In the past couple of decades, the number of filed European patents related to defence has risen dramatically. 10,582 individual patent family applications were published between 2000 and 2004, whilst 28,307 were published in the last four years. The areas of “wireless communications” and “aircraft and helicopters” showed the largest jump, largely due to recent developments in drones and cyber security technologies.

UK Government’s Investment in Innovation

To encourage the development of these types of novel technologies in the UK, the Spring Statement, led by Rachel Reeves, included a substantial commitment towards innovation for military purposes. Specifically, Reeves has announced that the government will set aside £400 million for innovative technology and has promised to prioritise UK tech firms, in particular start-ups and SMEs. 

This funding arrives on the back of other initiatives already established in the UK government’s effort to drive innovation. In December, the Defence Secretary, John Healey, revealed plans to develop a new Defence Industrial Strategy, to be published in late Spring of this year. The strategy will outline the government’s efforts to prioritise defence as one of the eight “growth-driving” sectors. This includes a commitment to supporting UK businesses, creating new venture opportunities through partnerships with the Ministry of Defence, increasing jobs in the defence sector across the UK, and focusing on novel and early-stage technology. A scheme created specifically to link the Ministry of Defence with such technology is the Defence and Security Accelerator, which seeks out and funds innovation to aid UK defence and security.

But as the government calls for a defence ecosystem characterised by growth and innovation – and provides substantial funding to drive this growth – important considerations arise in how defence manufacturers can best manage their intellectual property.

Balancing Protection and Privacy

One obvious consideration is how to handle potentially sensitive, or secret, subject matter and how to protect inventions that might have national security implications. A common fear when pursuing patent applications for military technologies is the risk of Section 22 directions. This is where the UK Patent Office prevents the publication or dissemination of applications containing sensitive subject matter. Another consideration is how best to commercialise technology whose primary use will be by governments during times of conflict.
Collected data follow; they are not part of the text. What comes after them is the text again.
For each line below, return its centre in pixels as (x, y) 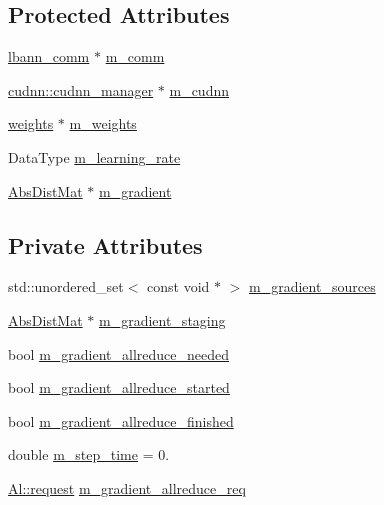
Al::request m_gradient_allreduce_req (127, 487)
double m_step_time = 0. (89, 454)
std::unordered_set (66, 286)
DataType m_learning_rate (94, 156)
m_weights (103, 123)
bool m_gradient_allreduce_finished (121, 420)
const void (178, 286)
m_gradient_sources (312, 286)
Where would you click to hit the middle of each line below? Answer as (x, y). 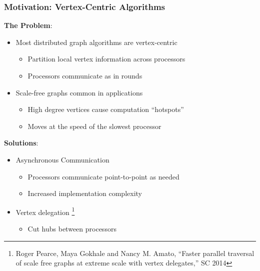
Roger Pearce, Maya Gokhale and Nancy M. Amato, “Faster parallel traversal (135, 253)
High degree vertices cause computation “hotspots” (106, 109)
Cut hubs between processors (72, 228)
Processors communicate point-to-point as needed (103, 176)
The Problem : (28, 25)
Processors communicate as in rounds (85, 75)
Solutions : (21, 143)
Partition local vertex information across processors (106, 59)
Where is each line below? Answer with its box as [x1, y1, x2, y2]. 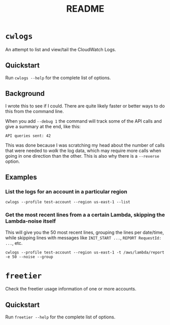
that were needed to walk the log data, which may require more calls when [5, 148, 161, 154]
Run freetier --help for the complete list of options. [5, 314, 116, 320]
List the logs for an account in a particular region [5, 188, 128, 195]
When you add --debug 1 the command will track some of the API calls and [5, 118, 162, 124]
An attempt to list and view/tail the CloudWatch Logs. [5, 46, 117, 52]
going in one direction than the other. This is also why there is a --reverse [5, 153, 160, 159]
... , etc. [5, 240, 23, 246]
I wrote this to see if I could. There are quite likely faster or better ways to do [5, 102, 165, 109]
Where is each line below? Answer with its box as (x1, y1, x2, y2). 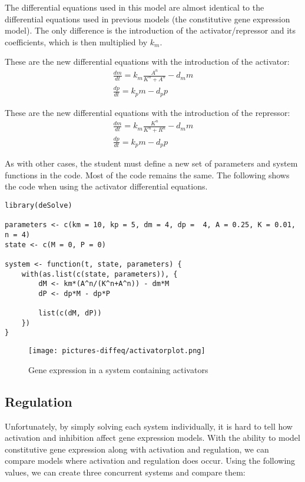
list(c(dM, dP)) (38, 309, 102, 318)
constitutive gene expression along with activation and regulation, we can (5, 443, 269, 455)
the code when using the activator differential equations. (5, 180, 208, 192)
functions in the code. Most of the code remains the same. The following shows (5, 168, 290, 181)
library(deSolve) (5, 201, 72, 210)
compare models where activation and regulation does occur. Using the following (5, 454, 296, 467)
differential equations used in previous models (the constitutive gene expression (5, 12, 290, 25)
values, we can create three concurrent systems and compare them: (5, 466, 246, 478)
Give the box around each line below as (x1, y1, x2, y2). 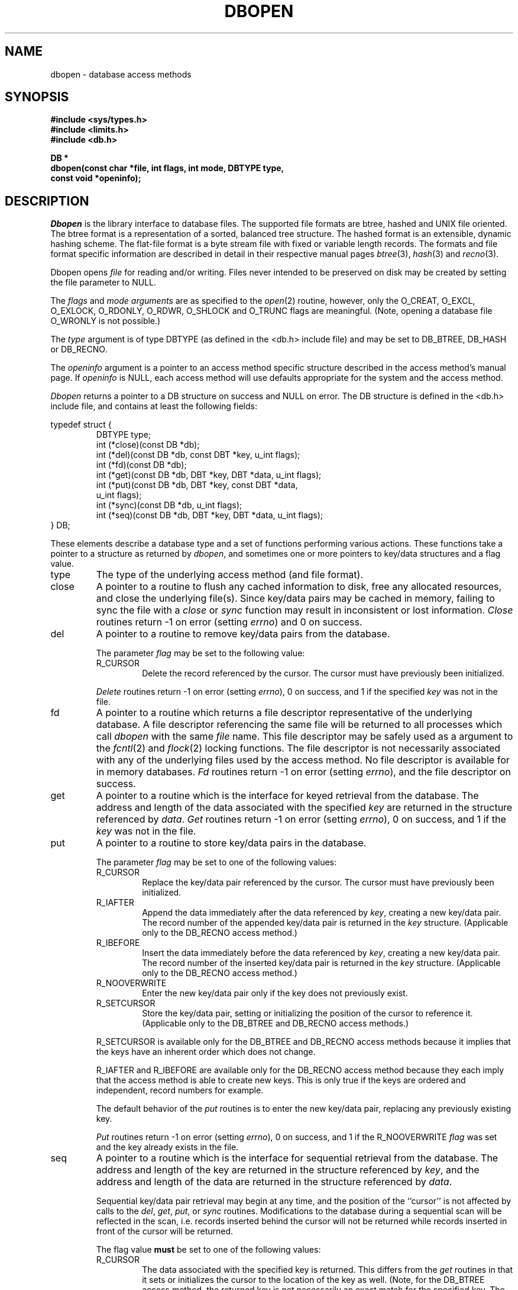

In practice, these sorts of Section 22 directions are often avoidable. The UK Patent Office’s 2023 filing data indicates that only 35 directions under Section 22 were issued in that year despite a large number of filings by defence companies (BAE Systems alone filed 116 new applications in 2023).

A large reason for this is that technologies originally intended for military applications often turn out to have substantial other, e.g. civilian, use cases. With careful consideration it is often possible to protect an underlying invention that can be applied to these other use cases without publishing any sensitive information. One example of such a technology is the GPS system, which started life as a purely military technology before being opened up to civilian use. By focusing on these alternative uses, it is often possible to obtain meaningful, and commercially valuable, protection, without risking a Section 22 direction.

Building A Strategy for Defence Tech Firms

To summarise, due to the increased funding being made available, the next few years offer the opportunity for substantial innovation in the defence sector. Companies involved in this innovation should be careful to protect their intellectual property while bearing in mind the unique complexities in this area.

Many of the potential pitfalls can be overcome with careful strategizing. If managed properly, the military technologies of this decade could well turn into ubiquitous civilian technologies in the next decade or even sooner. Companies with a strategy that effectively protects their intellectual property in the short term will be well placed to reap the benefits in the long term.